Crater High football coach John Beck, who is on the executive board of the Oregon Athletic Coaches Association, said that the full contact restrictions would have little affect on practice plans if approved by the OSAA.
"Usually, most high school teams on Monday do film review and a short little practice thing so it would be Tuesday, Wednesday and Thursday that you're talking about," said Beck, "and Thursdays aren't heavy banging days anyway. Maybe I'm speaking out of turn but the consensus among the coaches association is that it wouldn't change anything, it would just put protocols in place for that."
Beck said the idea is to limit helmet-to-helmet contact and taking players to the ground, thereby promoting safety and keeping players fresh during the season.
Given the parameters of what is defined as full contact, Beck admitted coaches might need to alter practice plans or drills to accommodate the proposed change.
"I guess it could depend on the kind of offense you run," he said. "Some of the more traditional I-formation or option running teams could potentially change some of the things they do but probably not by too much."
An added benefit for football coaches, however, will be an extra week of preparation before the 2014 season begins on Sept. 4, which is one week later than in the past few years.

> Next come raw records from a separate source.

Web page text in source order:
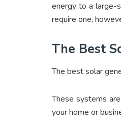
energy to a large-
require one,
The Best
The best solar
These systems
your home or

The first official practice date is Aug. 18, with the season cutoff and playoff dates still holding true to recent schedules.
IN OTHER CHANGES, the OSAA adopted a recommendation by the National Federation of State High School Associations (NFHS) in basketball that allows players to move into the lane on free throw attempts when the ball is released.

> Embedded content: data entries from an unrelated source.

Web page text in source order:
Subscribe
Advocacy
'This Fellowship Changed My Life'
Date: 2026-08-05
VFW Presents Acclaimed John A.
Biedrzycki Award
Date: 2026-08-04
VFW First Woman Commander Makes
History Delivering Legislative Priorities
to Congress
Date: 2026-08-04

Previously, players could not leave their lane positions until the ball touched the rim or backboard or until the free throw ended.
The change was made as a means to help officials, who were tasked with watching the ball strike the rim or backboard while simultaneously attempting to observe if any players violated the lane-line restrictions. The NFHS committee also determined that the previous practice left insufficient time for the perimeter official to get good angles on the players rebounding misses.
In another rules change, in an effort to eliminate excessive contact on ballhandlers outside the lane area, the committee added an article to the rule book that states a foul while guarding a ballhandler occurs when the defender places two hands on the player, places an extended arm bar on the player, places and keeps a hand on the player and/or contacts the player more than once with the same hand or alternating hands.
Also, the committee expanded Rule 3-5-3 by identifying anything worn on the arm and/or leg as a sleeve, except a knee brace. These items, including tights, will now be permitted but must meet the color and logo restrictions in said rule. Previously, this rule permitted only arm sleeves and leg-compression sleeves.